# PROBLEM DESCRIPTION:
Each record that follows should be transcribed word for word.

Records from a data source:
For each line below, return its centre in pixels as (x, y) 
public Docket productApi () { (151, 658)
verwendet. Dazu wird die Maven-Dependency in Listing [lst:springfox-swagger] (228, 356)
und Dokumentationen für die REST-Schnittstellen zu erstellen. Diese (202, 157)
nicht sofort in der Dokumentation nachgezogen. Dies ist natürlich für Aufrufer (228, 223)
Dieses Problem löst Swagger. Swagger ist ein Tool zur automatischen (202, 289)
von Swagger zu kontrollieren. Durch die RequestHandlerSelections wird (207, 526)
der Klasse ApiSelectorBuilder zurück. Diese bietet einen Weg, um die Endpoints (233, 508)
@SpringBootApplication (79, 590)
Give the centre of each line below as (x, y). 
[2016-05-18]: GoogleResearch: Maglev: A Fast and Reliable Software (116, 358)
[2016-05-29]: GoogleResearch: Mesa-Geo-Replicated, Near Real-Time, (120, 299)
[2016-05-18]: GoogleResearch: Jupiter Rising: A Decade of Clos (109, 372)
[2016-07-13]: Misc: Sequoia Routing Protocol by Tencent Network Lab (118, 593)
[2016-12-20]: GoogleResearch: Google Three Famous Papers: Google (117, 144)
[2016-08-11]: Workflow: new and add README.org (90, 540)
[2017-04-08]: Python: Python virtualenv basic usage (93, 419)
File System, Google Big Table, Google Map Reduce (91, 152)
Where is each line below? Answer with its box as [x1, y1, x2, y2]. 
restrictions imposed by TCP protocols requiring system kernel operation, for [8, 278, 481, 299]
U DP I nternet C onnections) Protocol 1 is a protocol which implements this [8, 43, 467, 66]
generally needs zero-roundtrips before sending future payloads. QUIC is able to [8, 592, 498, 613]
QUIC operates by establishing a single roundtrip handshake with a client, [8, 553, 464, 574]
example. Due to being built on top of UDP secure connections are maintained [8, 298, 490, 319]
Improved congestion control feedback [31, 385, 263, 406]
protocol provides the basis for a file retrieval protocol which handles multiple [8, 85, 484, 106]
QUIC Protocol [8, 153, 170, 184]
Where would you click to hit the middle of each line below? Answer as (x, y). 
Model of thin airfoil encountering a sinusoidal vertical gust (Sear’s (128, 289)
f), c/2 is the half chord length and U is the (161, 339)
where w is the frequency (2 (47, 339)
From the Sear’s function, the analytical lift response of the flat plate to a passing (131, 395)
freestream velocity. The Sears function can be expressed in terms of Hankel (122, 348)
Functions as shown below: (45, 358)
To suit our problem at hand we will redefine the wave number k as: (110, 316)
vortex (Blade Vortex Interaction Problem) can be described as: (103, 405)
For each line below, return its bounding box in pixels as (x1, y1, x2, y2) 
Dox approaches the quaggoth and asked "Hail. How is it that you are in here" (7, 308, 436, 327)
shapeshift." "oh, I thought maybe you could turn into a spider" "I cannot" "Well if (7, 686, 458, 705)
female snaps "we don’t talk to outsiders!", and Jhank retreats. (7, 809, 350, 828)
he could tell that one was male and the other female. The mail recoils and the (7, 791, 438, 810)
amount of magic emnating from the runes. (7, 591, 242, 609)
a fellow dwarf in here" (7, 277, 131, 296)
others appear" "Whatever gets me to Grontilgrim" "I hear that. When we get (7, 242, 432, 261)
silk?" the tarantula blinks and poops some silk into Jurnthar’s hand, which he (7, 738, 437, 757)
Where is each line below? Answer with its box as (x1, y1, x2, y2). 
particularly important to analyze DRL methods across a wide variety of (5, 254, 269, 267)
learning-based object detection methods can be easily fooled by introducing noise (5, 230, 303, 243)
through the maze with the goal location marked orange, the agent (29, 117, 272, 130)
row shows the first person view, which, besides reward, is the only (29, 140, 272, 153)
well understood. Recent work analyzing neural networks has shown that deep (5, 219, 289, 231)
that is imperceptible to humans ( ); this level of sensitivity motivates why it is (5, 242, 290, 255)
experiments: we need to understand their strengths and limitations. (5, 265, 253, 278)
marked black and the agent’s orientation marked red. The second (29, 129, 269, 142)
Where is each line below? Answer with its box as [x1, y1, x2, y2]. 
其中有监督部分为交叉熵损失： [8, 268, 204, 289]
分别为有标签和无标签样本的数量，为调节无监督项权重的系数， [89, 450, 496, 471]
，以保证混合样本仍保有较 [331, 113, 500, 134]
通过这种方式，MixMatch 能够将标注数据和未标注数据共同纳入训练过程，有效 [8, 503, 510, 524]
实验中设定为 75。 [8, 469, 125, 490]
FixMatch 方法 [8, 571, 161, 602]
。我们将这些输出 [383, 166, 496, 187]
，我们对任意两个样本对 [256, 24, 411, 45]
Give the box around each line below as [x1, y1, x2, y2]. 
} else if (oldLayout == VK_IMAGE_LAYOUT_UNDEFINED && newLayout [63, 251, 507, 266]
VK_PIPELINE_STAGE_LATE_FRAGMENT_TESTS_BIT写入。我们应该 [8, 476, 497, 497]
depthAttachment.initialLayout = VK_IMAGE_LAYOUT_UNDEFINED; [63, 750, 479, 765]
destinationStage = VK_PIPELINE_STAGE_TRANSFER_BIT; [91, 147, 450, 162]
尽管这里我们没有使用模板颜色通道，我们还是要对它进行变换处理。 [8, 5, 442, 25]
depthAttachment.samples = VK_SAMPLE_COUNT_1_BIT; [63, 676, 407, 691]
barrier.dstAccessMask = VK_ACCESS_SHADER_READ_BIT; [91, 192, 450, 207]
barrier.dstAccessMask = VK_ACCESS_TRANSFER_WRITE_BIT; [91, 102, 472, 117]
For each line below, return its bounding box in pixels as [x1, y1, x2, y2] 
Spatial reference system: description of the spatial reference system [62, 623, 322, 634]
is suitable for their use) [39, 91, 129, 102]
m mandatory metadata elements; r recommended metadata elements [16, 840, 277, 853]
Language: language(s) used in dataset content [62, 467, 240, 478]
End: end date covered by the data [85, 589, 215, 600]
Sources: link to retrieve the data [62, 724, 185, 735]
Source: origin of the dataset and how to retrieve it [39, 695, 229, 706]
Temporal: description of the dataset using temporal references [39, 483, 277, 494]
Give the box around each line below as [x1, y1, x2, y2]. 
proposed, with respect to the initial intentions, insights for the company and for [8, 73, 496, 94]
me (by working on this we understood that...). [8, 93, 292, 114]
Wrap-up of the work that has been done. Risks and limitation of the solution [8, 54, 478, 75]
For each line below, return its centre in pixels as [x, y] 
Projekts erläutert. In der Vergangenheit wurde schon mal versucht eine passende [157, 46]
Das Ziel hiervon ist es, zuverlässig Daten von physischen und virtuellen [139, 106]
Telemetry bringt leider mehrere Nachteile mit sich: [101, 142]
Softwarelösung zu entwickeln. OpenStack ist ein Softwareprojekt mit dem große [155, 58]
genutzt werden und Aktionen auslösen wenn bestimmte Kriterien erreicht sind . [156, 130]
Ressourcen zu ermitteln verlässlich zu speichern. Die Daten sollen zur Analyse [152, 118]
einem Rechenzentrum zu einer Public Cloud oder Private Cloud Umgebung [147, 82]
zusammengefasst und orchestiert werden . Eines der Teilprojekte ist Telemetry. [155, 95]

# SOLUTION TO THE EXERCISE:
For each line below, return its centre in pixels as (x, y) 
public Docket productApi () { (151, 658)
verwendet. Dazu wird die Maven-Dependency in Listing [lst:springfox-swagger] (228, 356)
und Dokumentationen für die REST-Schnittstellen zu erstellen. Diese (202, 157)
nicht sofort in der Dokumentation nachgezogen. Dies ist natürlich für Aufrufer (228, 223)
Dieses Problem löst Swagger. Swagger ist ein Tool zur automatischen (202, 289)
von Swagger zu kontrollieren. Durch die RequestHandlerSelections wird (207, 526)
der Klasse ApiSelectorBuilder zurück. Diese bietet einen Weg, um die Endpoints (233, 508)
@SpringBootApplication (79, 590)
Give the centre of each line below as (x, y). 
[2016-05-18]: GoogleResearch: Maglev: A Fast and Reliable Software (116, 358)
[2016-05-29]: GoogleResearch: Mesa-Geo-Replicated, Near Real-Time, (120, 299)
[2016-05-18]: GoogleResearch: Jupiter Rising: A Decade of Clos (109, 372)
[2016-07-13]: Misc: Sequoia Routing Protocol by Tencent Network Lab (118, 593)
[2016-12-20]: GoogleResearch: Google Three Famous Papers: Google (117, 144)
[2016-08-11]: Workflow: new and add README.org (90, 540)
[2017-04-08]: Python: Python virtualenv basic usage (93, 419)
File System, Google Big Table, Google Map Reduce (91, 152)
Where is each line below? Answer with its box as [x1, y1, x2, y2]. 
restrictions imposed by TCP protocols requiring system kernel operation, for [8, 278, 481, 299]
U DP I nternet C onnections) Protocol 1 is a protocol which implements this [8, 43, 467, 66]
generally needs zero-roundtrips before sending future payloads. QUIC is able to [8, 592, 498, 613]
QUIC operates by establishing a single roundtrip handshake with a client, [8, 553, 464, 574]
example. Due to being built on top of UDP secure connections are maintained [8, 298, 490, 319]
Improved congestion control feedback [31, 385, 263, 406]
protocol provides the basis for a file retrieval protocol which handles multiple [8, 85, 484, 106]
QUIC Protocol [8, 153, 170, 184]
Where would you click to hit the middle of each line below? Answer as (x, y). 
Model of thin airfoil encountering a sinusoidal vertical gust (Sear’s (128, 289)
f), c/2 is the half chord length and U is the (161, 339)
where w is the frequency (2 (47, 339)
From the Sear’s function, the analytical lift response of the flat plate to a passing (131, 395)
freestream velocity. The Sears function can be expressed in terms of Hankel (122, 348)
Functions as shown below: (45, 358)
To suit our problem at hand we will redefine the wave number k as: (110, 316)
vortex (Blade Vortex Interaction Problem) can be described as: (103, 405)
For each line below, return its bounding box in pixels as (x1, y1, x2, y2) 
Dox approaches the quaggoth and asked "Hail. How is it that you are in here" (7, 308, 436, 327)
shapeshift." "oh, I thought maybe you could turn into a spider" "I cannot" "Well if (7, 686, 458, 705)
female snaps "we don’t talk to outsiders!", and Jhank retreats. (7, 809, 350, 828)
he could tell that one was male and the other female. The mail recoils and the (7, 791, 438, 810)
amount of magic emnating from the runes. (7, 591, 242, 609)
a fellow dwarf in here" (7, 277, 131, 296)
others appear" "Whatever gets me to Grontilgrim" "I hear that. When we get (7, 242, 432, 261)
silk?" the tarantula blinks and poops some silk into Jurnthar’s hand, which he (7, 738, 437, 757)
Where is each line below? Answer with its box as (x1, y1, x2, y2). 
particularly important to analyze DRL methods across a wide variety of (5, 254, 269, 267)
learning-based object detection methods can be easily fooled by introducing noise (5, 230, 303, 243)
through the maze with the goal location marked orange, the agent (29, 117, 272, 130)
row shows the first person view, which, besides reward, is the only (29, 140, 272, 153)
well understood. Recent work analyzing neural networks has shown that deep (5, 219, 289, 231)
that is imperceptible to humans ( ); this level of sensitivity motivates why it is (5, 242, 290, 255)
experiments: we need to understand their strengths and limitations. (5, 265, 253, 278)
marked black and the agent’s orientation marked red. The second (29, 129, 269, 142)
Where is each line below? Answer with its box as [x1, y1, x2, y2]. 
其中有监督部分为交叉熵损失： [8, 268, 204, 289]
分别为有标签和无标签样本的数量，为调节无监督项权重的系数， [89, 450, 496, 471]
，以保证混合样本仍保有较 [331, 113, 500, 134]
通过这种方式，MixMatch 能够将标注数据和未标注数据共同纳入训练过程，有效 [8, 503, 510, 524]
实验中设定为 75。 [8, 469, 125, 490]
FixMatch 方法 [8, 571, 161, 602]
。我们将这些输出 [383, 166, 496, 187]
，我们对任意两个样本对 [256, 24, 411, 45]
Give the box around each line below as [x1, y1, x2, y2]. 
} else if (oldLayout == VK_IMAGE_LAYOUT_UNDEFINED && newLayout [63, 251, 507, 266]
VK_PIPELINE_STAGE_LATE_FRAGMENT_TESTS_BIT写入。我们应该 [8, 476, 497, 497]
depthAttachment.initialLayout = VK_IMAGE_LAYOUT_UNDEFINED; [63, 750, 479, 765]
destinationStage = VK_PIPELINE_STAGE_TRANSFER_BIT; [91, 147, 450, 162]
尽管这里我们没有使用模板颜色通道，我们还是要对它进行变换处理。 [8, 5, 442, 25]
depthAttachment.samples = VK_SAMPLE_COUNT_1_BIT; [63, 676, 407, 691]
barrier.dstAccessMask = VK_ACCESS_SHADER_READ_BIT; [91, 192, 450, 207]
barrier.dstAccessMask = VK_ACCESS_TRANSFER_WRITE_BIT; [91, 102, 472, 117]
For each line below, return its bounding box in pixels as [x1, y1, x2, y2] 
Spatial reference system: description of the spatial reference system [62, 623, 322, 634]
is suitable for their use) [39, 91, 129, 102]
m mandatory metadata elements; r recommended metadata elements [16, 840, 277, 853]
Language: language(s) used in dataset content [62, 467, 240, 478]
End: end date covered by the data [85, 589, 215, 600]
Sources: link to retrieve the data [62, 724, 185, 735]
Source: origin of the dataset and how to retrieve it [39, 695, 229, 706]
Temporal: description of the dataset using temporal references [39, 483, 277, 494]
Give the box around each line below as [x1, y1, x2, y2]. 
proposed, with respect to the initial intentions, insights for the company and for [8, 73, 496, 94]
me (by working on this we understood that...). [8, 93, 292, 114]
Wrap-up of the work that has been done. Risks and limitation of the solution [8, 54, 478, 75]
For each line below, return its centre in pixels as [x, y] 
Projekts erläutert. In der Vergangenheit wurde schon mal versucht eine passende [157, 46]
Das Ziel hiervon ist es, zuverlässig Daten von physischen und virtuellen [139, 106]
Telemetry bringt leider mehrere Nachteile mit sich: [101, 142]
Softwarelösung zu entwickeln. OpenStack ist ein Softwareprojekt mit dem große [155, 58]
genutzt werden und Aktionen auslösen wenn bestimmte Kriterien erreicht sind . [156, 130]
Ressourcen zu ermitteln verlässlich zu speichern. Die Daten sollen zur Analyse [152, 118]
einem Rechenzentrum zu einer Public Cloud oder Private Cloud Umgebung [147, 82]
zusammengefasst und orchestiert werden . Eines der Teilprojekte ist Telemetry. [155, 95]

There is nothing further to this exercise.